- [Aim of the exercise] The records that follow must be transcribed in full, without any change.

(Data excerpts)
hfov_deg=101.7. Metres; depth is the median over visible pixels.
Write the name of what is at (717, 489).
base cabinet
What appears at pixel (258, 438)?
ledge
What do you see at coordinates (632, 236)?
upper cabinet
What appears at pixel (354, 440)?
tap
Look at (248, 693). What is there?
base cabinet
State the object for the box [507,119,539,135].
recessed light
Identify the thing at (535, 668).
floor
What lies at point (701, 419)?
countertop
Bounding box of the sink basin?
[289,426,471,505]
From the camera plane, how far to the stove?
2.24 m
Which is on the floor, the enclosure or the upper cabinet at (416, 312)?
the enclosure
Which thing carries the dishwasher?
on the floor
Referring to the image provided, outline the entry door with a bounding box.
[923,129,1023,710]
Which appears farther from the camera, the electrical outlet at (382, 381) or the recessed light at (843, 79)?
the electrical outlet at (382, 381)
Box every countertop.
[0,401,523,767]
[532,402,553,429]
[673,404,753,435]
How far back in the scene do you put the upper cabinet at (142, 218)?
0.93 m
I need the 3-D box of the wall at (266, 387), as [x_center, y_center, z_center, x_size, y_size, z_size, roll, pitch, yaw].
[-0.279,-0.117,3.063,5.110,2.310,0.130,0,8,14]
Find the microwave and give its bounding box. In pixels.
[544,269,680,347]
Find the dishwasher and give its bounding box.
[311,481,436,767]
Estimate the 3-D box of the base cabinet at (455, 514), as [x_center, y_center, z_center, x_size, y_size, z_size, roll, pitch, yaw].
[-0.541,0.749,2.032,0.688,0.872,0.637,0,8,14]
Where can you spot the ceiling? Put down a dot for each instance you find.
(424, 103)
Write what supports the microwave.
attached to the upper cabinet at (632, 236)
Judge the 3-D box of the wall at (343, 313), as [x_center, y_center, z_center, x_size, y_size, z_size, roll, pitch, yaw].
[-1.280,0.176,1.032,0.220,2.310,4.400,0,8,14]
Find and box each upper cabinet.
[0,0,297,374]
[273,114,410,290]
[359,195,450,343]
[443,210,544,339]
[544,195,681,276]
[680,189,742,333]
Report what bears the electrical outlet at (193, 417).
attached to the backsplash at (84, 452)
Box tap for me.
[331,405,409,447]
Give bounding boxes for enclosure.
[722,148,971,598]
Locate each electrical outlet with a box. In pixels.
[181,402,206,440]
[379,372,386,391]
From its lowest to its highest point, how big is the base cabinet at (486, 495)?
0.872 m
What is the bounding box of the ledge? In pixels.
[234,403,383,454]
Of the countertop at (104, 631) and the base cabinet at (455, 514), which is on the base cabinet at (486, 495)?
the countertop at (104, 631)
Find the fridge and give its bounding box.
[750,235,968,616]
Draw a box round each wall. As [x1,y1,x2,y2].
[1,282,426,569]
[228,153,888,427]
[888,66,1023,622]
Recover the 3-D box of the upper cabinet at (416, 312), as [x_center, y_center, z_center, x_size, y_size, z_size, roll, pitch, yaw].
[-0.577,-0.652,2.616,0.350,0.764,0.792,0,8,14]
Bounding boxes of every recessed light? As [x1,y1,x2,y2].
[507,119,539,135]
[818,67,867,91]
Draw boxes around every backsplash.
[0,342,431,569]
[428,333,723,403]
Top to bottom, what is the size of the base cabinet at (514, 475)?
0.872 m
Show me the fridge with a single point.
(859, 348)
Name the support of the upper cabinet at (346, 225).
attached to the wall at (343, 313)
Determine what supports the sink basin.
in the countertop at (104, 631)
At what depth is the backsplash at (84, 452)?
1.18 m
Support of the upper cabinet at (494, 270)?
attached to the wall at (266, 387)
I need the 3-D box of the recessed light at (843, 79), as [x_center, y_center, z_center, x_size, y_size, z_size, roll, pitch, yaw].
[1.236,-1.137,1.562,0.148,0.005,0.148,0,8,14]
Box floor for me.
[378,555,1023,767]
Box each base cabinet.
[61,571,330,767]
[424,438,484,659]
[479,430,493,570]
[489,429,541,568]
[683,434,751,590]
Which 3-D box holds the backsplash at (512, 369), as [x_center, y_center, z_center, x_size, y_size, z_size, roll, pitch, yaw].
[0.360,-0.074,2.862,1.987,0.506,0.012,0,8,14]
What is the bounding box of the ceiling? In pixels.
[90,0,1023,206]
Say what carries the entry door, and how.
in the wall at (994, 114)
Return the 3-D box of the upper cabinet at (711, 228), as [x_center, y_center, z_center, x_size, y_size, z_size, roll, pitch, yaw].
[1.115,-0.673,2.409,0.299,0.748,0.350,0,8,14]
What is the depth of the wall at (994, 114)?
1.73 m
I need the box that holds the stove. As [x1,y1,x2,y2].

- [Output of the exercise]
hfov_deg=101.7. Metres; depth is the median over visible pixels.
Write the name of what is at (717, 489).
base cabinet
What appears at pixel (258, 438)?
ledge
What do you see at coordinates (632, 236)?
upper cabinet
What appears at pixel (354, 440)?
tap
Look at (248, 693). What is there?
base cabinet
State the object for the box [507,119,539,135].
recessed light
Identify the thing at (535, 668).
floor
What lies at point (701, 419)?
countertop
Bounding box of the sink basin?
[289,426,471,505]
From the camera plane, how far to the stove?
2.24 m
Which is on the floor, the enclosure or the upper cabinet at (416, 312)?
the enclosure
Which thing carries the dishwasher?
on the floor
Referring to the image provided, outline the entry door with a bounding box.
[923,129,1023,710]
Which appears farther from the camera, the electrical outlet at (382, 381) or the recessed light at (843, 79)?
the electrical outlet at (382, 381)
Box every countertop.
[0,401,523,767]
[532,402,553,429]
[673,404,753,435]
How far back in the scene do you put the upper cabinet at (142, 218)?
0.93 m
I need the 3-D box of the wall at (266, 387), as [x_center, y_center, z_center, x_size, y_size, z_size, roll, pitch, yaw].
[-0.279,-0.117,3.063,5.110,2.310,0.130,0,8,14]
Find the microwave and give its bounding box. In pixels.
[544,269,680,347]
Find the dishwasher and give its bounding box.
[311,481,436,767]
Estimate the 3-D box of the base cabinet at (455, 514), as [x_center, y_center, z_center, x_size, y_size, z_size, roll, pitch, yaw].
[-0.541,0.749,2.032,0.688,0.872,0.637,0,8,14]
Where can you spot the ceiling? Put down a dot for each instance you find.
(424, 103)
Write what supports the microwave.
attached to the upper cabinet at (632, 236)
Judge the 3-D box of the wall at (343, 313), as [x_center, y_center, z_center, x_size, y_size, z_size, roll, pitch, yaw].
[-1.280,0.176,1.032,0.220,2.310,4.400,0,8,14]
Find and box each upper cabinet.
[0,0,297,374]
[273,114,410,290]
[359,195,450,343]
[443,210,544,339]
[544,195,681,276]
[680,189,742,333]
Report what bears the electrical outlet at (193, 417).
attached to the backsplash at (84, 452)
Box tap for me.
[331,405,409,447]
Give bounding boxes for enclosure.
[722,148,971,598]
Locate each electrical outlet with a box. In pixels.
[181,402,206,440]
[379,372,386,391]
From its lowest to its highest point, how big is the base cabinet at (486, 495)?
0.872 m
What is the bounding box of the ledge? In pixels.
[234,403,383,454]
Of the countertop at (104, 631) and the base cabinet at (455, 514), which is on the base cabinet at (486, 495)?
the countertop at (104, 631)
Find the fridge and give its bounding box.
[750,235,968,616]
Draw a box round each wall. As [x1,y1,x2,y2].
[1,282,426,569]
[228,153,888,427]
[888,66,1023,622]
Recover the 3-D box of the upper cabinet at (416, 312), as [x_center, y_center, z_center, x_size, y_size, z_size, roll, pitch, yaw].
[-0.577,-0.652,2.616,0.350,0.764,0.792,0,8,14]
Bounding boxes of every recessed light? As [x1,y1,x2,y2].
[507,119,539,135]
[818,67,867,91]
Draw boxes around every backsplash.
[0,342,431,569]
[428,333,723,403]
Top to bottom, what is the size of the base cabinet at (514, 475)?
0.872 m
Show me the fridge with a single point.
(859, 348)
Name the support of the upper cabinet at (346, 225).
attached to the wall at (343, 313)
Determine what supports the sink basin.
in the countertop at (104, 631)
At what depth is the backsplash at (84, 452)?
1.18 m
Support of the upper cabinet at (494, 270)?
attached to the wall at (266, 387)
I need the 3-D box of the recessed light at (843, 79), as [x_center, y_center, z_center, x_size, y_size, z_size, roll, pitch, yaw].
[1.236,-1.137,1.562,0.148,0.005,0.148,0,8,14]
Box floor for me.
[378,555,1023,767]
Box each base cabinet.
[61,571,330,767]
[424,438,484,659]
[479,430,493,570]
[489,429,541,568]
[683,434,751,590]
Which 3-D box holds the backsplash at (512, 369), as [x_center, y_center, z_center, x_size, y_size, z_size, roll, pitch, yaw].
[0.360,-0.074,2.862,1.987,0.506,0.012,0,8,14]
What is the bounding box of the ceiling? In pixels.
[90,0,1023,206]
Say what carries the entry door, and how.
in the wall at (994, 114)
Return the 3-D box of the upper cabinet at (711, 228), as [x_center, y_center, z_center, x_size, y_size, z_size, roll, pitch, yaw].
[1.115,-0.673,2.409,0.299,0.748,0.350,0,8,14]
What is the depth of the wall at (994, 114)?
1.73 m
I need the box that holds the stove. As [x1,y1,x2,y2].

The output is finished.